Questions? +1 (202) 335-3939 Login
Trusted News Since 1995
A service for political professionals · Thursday, April 18, 2024 · 704,773,250 Articles · 3+ Million Readers

Traditional Republicans Are Back In The Arena, In Fight to Reclaim Their Party

July 27, 2020

By Joe Rothstein

Pop quiz: What do these web sites have in common?

https://lincolnproject.us/video/
https://43alumniforjoebiden.com/
https://rvat.org/
https://thebraveryproject.com/

Answer: They all are home base for Republicans trying to erase the scourge known as Donald Trump from the White House, and from their political party.

Nearly all partisan campaigns set up straw man groups to float the notion that they have support in the opposite political party. These anti-Trump groups are not straw people. The Lincoln Project’s founders include Kelly Ann Conway’s husband, George Conway, and leading lights and campaign strategists from the Romney and McCain presidential campaigns. The 43 Alumni group consists of those who worked in George W. Bush’s administration. Republican Voters Against Trump (RVAT.org), is an offshoot of a group founded by influential pre-Trump Republican conservatives, including Bill Kristol.

Not straw man groups, and not paper tigers, either. They are raising tens of millions of dollars, pulling no punches in their attacks, and are being managed by experienced political pros.

The Lincoln Project raised nearly $20 million in the first half of this election year, more than many Democratic PACs. It has produced and aired some of the most hard-hitting and creative media ads of this or any political campaign. In early July, The Lincoln Project held a virtual town hall and 10,000 people showed up. The group claims it has 3,000 volunteers in Michigan alone and is developing a ground campaign in other swing states.

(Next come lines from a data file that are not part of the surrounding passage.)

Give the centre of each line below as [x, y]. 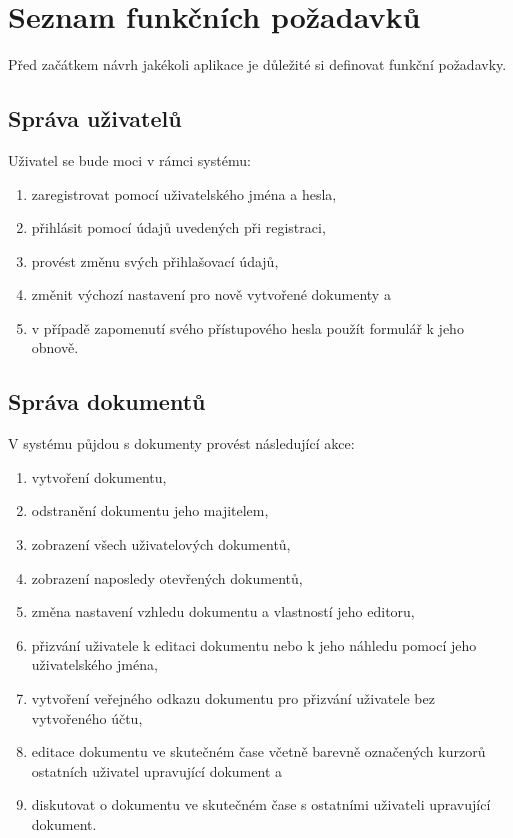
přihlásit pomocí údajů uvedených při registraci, [178, 227]
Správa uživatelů [95, 118]
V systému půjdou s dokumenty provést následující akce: [181, 443]
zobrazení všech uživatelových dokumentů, [161, 544]
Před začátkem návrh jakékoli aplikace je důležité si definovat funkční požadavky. [257, 64]
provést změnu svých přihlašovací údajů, [155, 260]
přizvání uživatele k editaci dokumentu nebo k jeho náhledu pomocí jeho [254, 644]
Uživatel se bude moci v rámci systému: [129, 159]
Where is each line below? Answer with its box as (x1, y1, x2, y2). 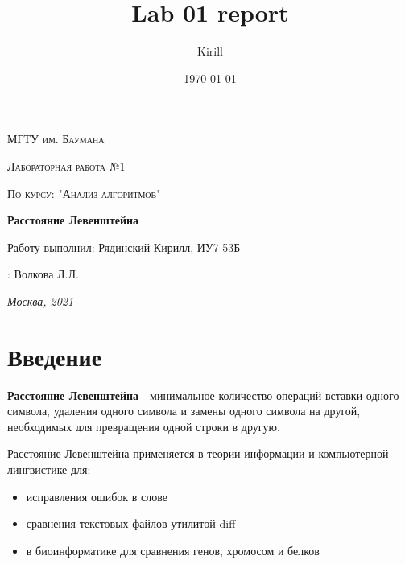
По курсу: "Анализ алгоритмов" (7, 184, 161, 201)
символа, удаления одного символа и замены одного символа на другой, (7, 402, 361, 419)
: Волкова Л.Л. (7, 266, 79, 282)
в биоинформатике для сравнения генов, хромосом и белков (26, 541, 320, 558)
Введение (7, 340, 102, 373)
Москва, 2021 (7, 292, 74, 309)
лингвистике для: (7, 460, 91, 477)
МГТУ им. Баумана (7, 130, 105, 147)
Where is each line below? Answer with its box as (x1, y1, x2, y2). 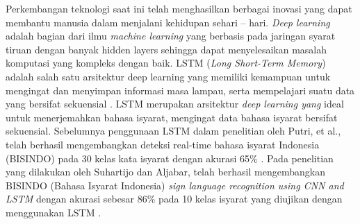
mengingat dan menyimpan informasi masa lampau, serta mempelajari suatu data (6, 83, 355, 97)
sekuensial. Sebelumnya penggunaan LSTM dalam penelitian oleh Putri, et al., (6, 123, 341, 138)
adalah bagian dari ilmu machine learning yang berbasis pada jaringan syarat (6, 28, 336, 43)
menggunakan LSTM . (6, 205, 101, 219)
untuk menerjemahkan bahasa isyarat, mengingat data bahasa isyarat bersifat (6, 110, 338, 124)
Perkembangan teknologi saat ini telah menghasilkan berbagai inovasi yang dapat (6, 1, 352, 15)
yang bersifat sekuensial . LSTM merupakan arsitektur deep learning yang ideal (6, 96, 344, 111)
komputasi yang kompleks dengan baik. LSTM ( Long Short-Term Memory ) (6, 55, 326, 70)
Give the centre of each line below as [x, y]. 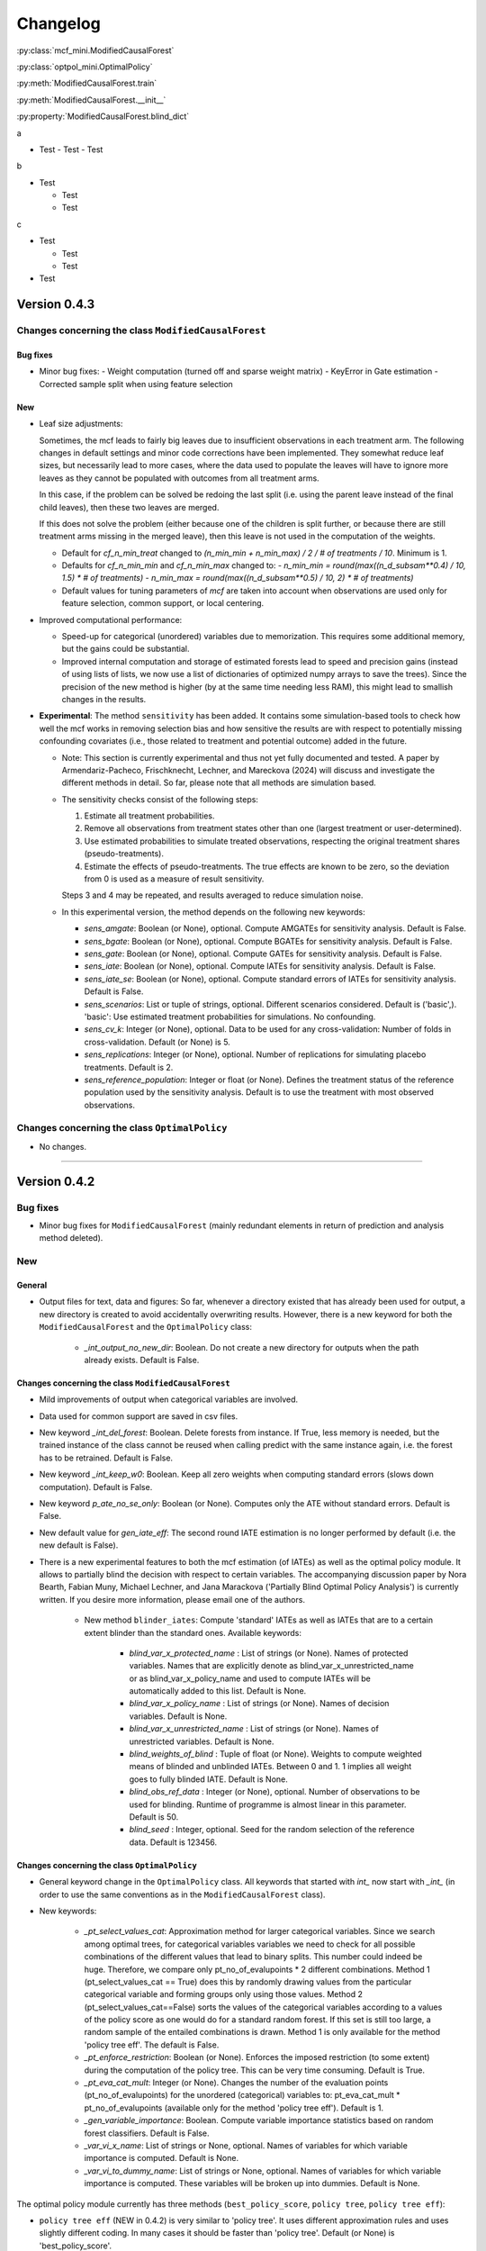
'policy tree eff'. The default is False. [152, 2045]
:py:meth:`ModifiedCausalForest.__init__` [91, 100]
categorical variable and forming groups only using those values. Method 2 [224, 1994]
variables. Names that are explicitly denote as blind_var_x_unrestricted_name [271, 1666]
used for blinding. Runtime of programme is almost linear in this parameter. [268, 1804]
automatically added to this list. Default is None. [218, 1691]
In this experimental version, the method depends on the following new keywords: [213, 912]
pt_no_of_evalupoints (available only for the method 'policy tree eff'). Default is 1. [234, 2108]
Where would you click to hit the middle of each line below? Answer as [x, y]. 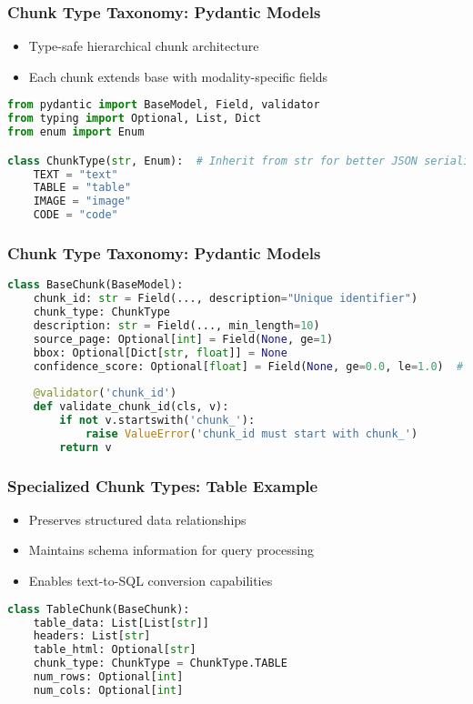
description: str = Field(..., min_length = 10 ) [176, 325]
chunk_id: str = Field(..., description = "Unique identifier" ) [226, 299]
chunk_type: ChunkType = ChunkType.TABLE [160, 664]
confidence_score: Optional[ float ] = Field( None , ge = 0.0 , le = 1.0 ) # [248, 366]
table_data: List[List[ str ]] [121, 623]
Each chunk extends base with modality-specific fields [178, 76]
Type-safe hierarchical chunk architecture [144, 46]
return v [86, 447]
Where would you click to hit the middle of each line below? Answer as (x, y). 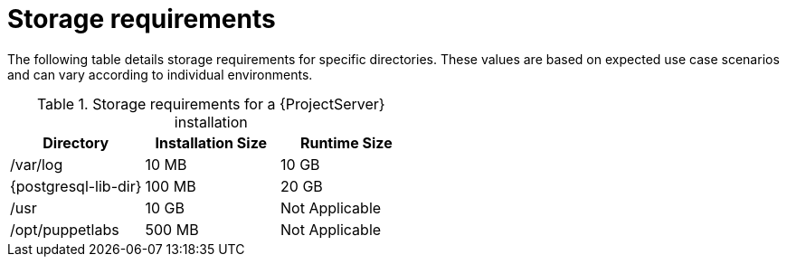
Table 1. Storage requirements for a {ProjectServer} (211, 104)
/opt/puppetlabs (65, 229)
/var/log (37, 164)
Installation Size (211, 142)
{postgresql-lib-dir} (76, 186)
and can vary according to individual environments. (160, 74)
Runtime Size (346, 142)
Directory (76, 142)
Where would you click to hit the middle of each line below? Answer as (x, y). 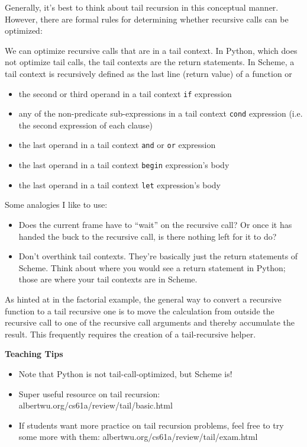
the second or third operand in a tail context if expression (125, 93)
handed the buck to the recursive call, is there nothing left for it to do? (148, 236)
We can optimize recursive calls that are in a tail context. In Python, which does (151, 50)
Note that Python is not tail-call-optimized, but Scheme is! (125, 373)
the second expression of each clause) (86, 125)
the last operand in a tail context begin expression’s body (124, 165)
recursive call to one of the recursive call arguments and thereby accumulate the (150, 322)
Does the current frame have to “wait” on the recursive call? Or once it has (155, 225)
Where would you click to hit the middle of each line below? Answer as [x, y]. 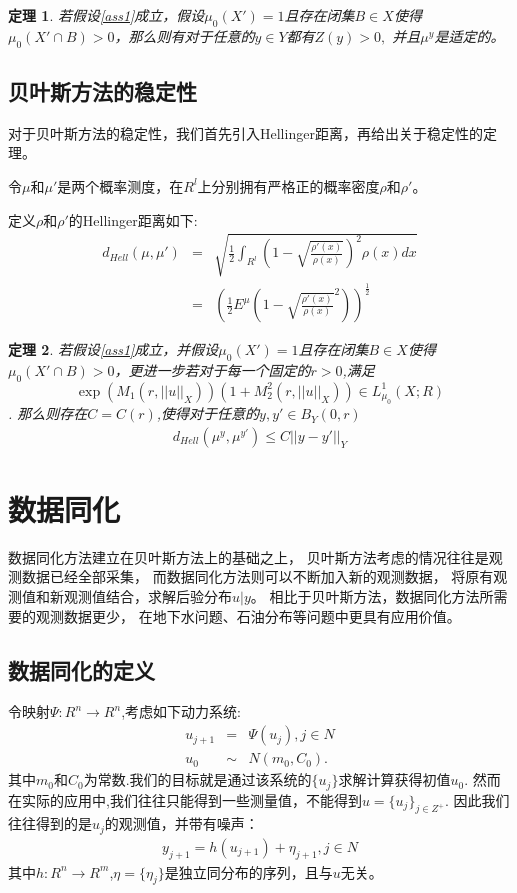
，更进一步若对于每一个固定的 [212, 369]
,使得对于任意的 [208, 413]
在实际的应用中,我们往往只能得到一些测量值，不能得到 [185, 799]
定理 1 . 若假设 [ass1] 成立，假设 [106, 15]
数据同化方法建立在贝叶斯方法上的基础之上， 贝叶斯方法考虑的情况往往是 [248, 556]
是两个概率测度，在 [120, 185]
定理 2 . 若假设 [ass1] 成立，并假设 [113, 349]
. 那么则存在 [48, 413]
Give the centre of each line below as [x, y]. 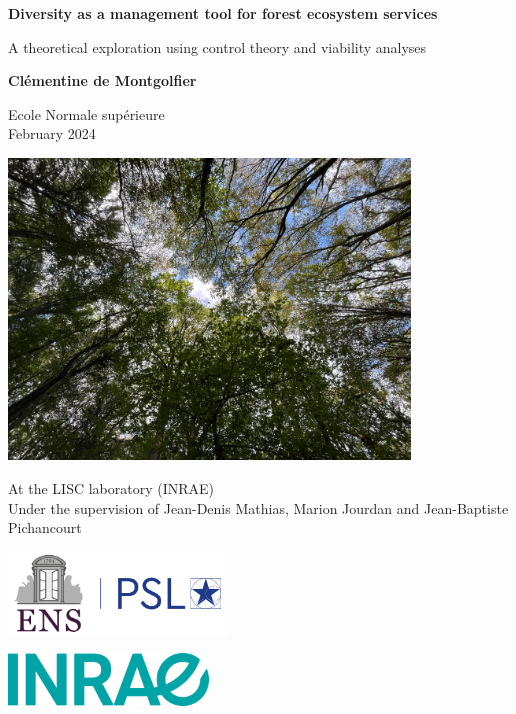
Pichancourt [45, 527]
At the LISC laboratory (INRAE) [111, 487]
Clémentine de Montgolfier [102, 80]
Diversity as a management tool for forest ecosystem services [223, 13]
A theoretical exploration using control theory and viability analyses [217, 46]
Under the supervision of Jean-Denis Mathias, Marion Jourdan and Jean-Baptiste [258, 507]
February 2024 [52, 133]
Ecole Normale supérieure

Republican Voters Against Trump has launched a $10 million digital campaign targeting voters in Michigan, Wisconsin, Pennsylvania, North Carolina and Arizona. The group has recorded hundreds of video testimonials from Republicans who voted for Trump in 2016 but who say they will cross over and vote for Biden this year.

Anthony Scaramucci, Trump’s former White House communications director, and Matt Borges, a former chair of the Ohio Republican party, have formed a separate anti-Trump group, The Right Side PAC. Joe Walsh, a former South Carolina Republican congressman has launched thebraveryproject.com, aimed at mobilizing veterans for Biden. In this time of coronavirus-induced recession, anti-Trump Republican political action groups seem to be one of the only growth industries.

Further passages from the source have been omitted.